There was another hitch: Do admitted that “co-conspirator #1” lacked a medical license or a related medical credential, and so was unable to own a medical corporation.
Thus the pair’s alleged conspiracy took off, with scant public fingerprints of its true operators.
Prosecutors have not alleged that Do billed for services he did not perform.
In his plea agreement, Do said that Liberty Medical Group had a uniquely powerful “de facto” owner — the alleged co-conspirator, who “completely controlled” Liberty, including signing checks from Liberty and hiring other physicians and employees.

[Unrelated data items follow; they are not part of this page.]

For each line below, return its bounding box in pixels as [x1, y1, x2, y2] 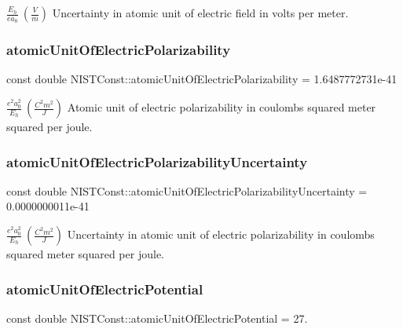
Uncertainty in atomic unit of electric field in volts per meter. [52, 5, 349, 20]
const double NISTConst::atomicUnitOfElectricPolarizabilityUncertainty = [6, 182, 368, 199]
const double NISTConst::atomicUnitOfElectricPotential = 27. [6, 309, 308, 326]
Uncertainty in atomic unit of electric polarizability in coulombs [67, 226, 375, 243]
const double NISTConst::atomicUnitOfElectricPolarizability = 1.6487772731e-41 [6, 71, 398, 87]

Claustro’s role in Liberty Medical Group was laid out in state court filings. In October, psychologist Nhung Phan sued Liberty Medical, alleging she was owed $100,000 for evaluations conducted years prior. In the lawsuit, Phan recounted exchanging communications with “Israel” for her unpaid bills. The suit also included emails exchanged with Claustro and his wife in which Phan wrote that she was trying to collect “payments for patients we have not been paid for.”

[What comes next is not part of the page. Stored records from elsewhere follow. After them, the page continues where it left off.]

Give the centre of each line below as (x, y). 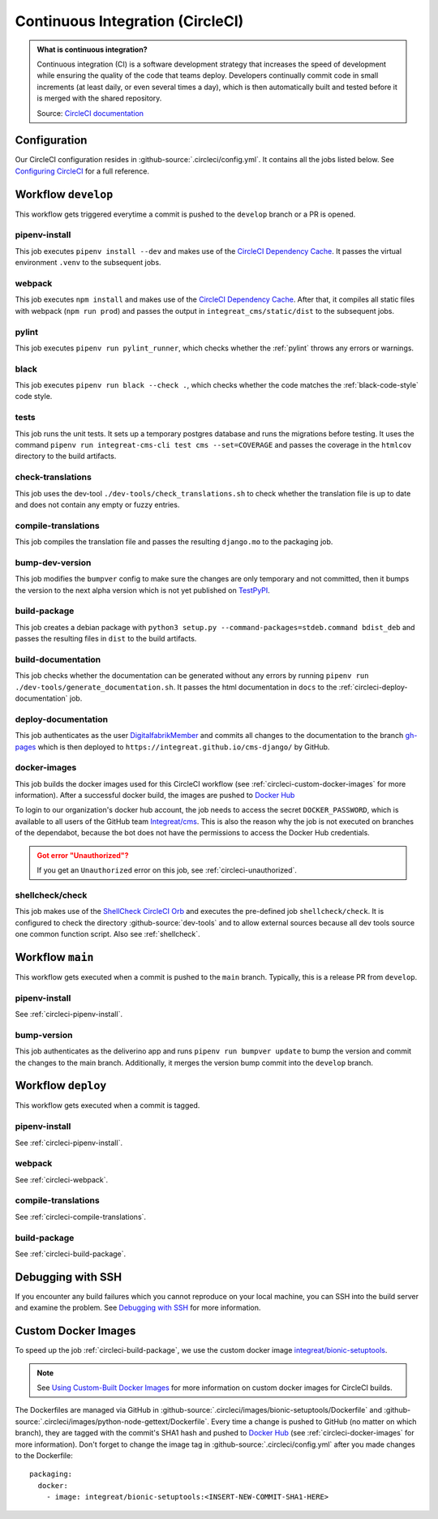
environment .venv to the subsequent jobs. (88, 263)
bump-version (44, 1035)
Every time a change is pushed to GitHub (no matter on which (314, 1421)
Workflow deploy (61, 1086)
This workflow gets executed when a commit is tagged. (107, 1105)
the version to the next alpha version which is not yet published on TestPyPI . (143, 590)
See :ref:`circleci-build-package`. (71, 1254)
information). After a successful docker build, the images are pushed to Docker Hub (155, 796)

Claustro responded in November 2023 that all cases had been paid out, adding, “The records of payment are in storage. Someone will retrieve the records.” Liberty has not filed a response to Phan’s lawsuit.
In his plea agreement, Do asserted that it was his co-conspirator who devised the plan for Do to generate reports containing the names of other physicians or providers.
Prosecutors cited a check Do received from Liberty on Aug. 4, 2020 that included a memo line for patient M.P. But the report submitted by Liberty to the state worker’s compensation program in June 2020 listed a different doctor’s name as the author of the report, prosecutors said.
The state paid Liberty more than $3 million for such billings from Do, including $1.3 million in 2019, $1.2 million in 2020, and $499,000 in 2021, according to court records. In 2022, the billings fell to $141,000.
While Do was paid more than $300,000 for his work, more than $1.5 million “flowed” to a company controlled by “co-conspirator #1” and his wife, according to the plea agreement.
That company was not listed in the plea agreement, but public records indicate it is Valley Health Care Management. In his 2022 income disclosure as a judicial candidate, Claustro listed Valley Health but said his spouse owned the company. In 2017, Claustro listed himself as the CEO of Valley Health Care, according to state corporate filings. In her lawsuit, Phan also included a copy of a contract that described Valley Health as the “business manager” of Liberty.
As part of his guilty plea, which Do is scheduled to formally enter on Jan. 3, he also admitted failing to report his earnings from Liberty Medical to the Internal Revenue Service.
Claustro remains a judge in the family law section of O.C. Superior Court. His term is scheduled to end in 2029. A court spokesperson said he could not address questions about the matter.
“The O.C. Superior Court is bound by ethical rules that do not allow discussion of such matters that may or may not be before another court, before the bench or in the hands of any law enforcement agency,” the spokesperson, Kostas Kalaitzidis, said.